6. The method according to claim 5, characterized in that, Based on the combined force of the piston rod's thrust on the hot plate and the spring force, the distance between the hot plate and the outer wall of the liquid collecting chamber is controlled, and a heat conduction path is formed according to the distance between the hot plate and the outer wall of the liquid collecting chamber to recover and reuse energy, including: When the engine is in a stable operating state and the temperature of the injector is the second temperature, the thrust of the piston rod on the hot plate is determined to be the first thrust. Based on the resultant force of the first thrust and the first elastic force of the spring, the distance between the hot plate and the outer wall of the liquid collection chamber is controlled to be greater than zero. The first elastic force is determined according to the first thrust and includes the initial length of the spring and the first elastic coefficient. When the engine is stopped and the temperature of the injector is at the third or fourth temperature, the thrust of the piston rod on the hot plate is determined to be the second thrust. Based on the resultant force of the second thrust and the second elastic force of the spring, the distance between the hot plate and the outer wall of the liquid collection chamber is controlled to be zero, forming a heat conduction path for energy recovery and reuse. The second elastic force is determined according to the second thrust and includes the initial length of the spring and the second elastic coefficient.

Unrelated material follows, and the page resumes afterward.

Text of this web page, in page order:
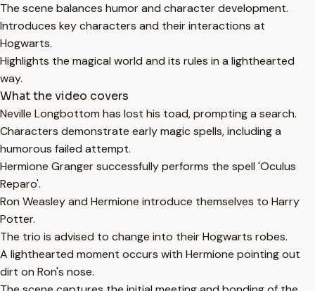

7. The method according to claim 6, characterized in that, The heat conduction path includes a first path and a second path, wherein the first path is the heat conduction path formed by the hot plate and the injector when the engine is stopped, and the second path is the heat conduction path formed when the distance between the hot plate and the outer wall of the liquid collection chamber is zero.

8. The method according to claim 4, characterized in that, The method further includes: When the engine is restarting from a stopped state, the high-temperature propellant in the liquid collection chamber is delivered to the injector through a capillary tube to preheat the catalytic bed connected to the injector.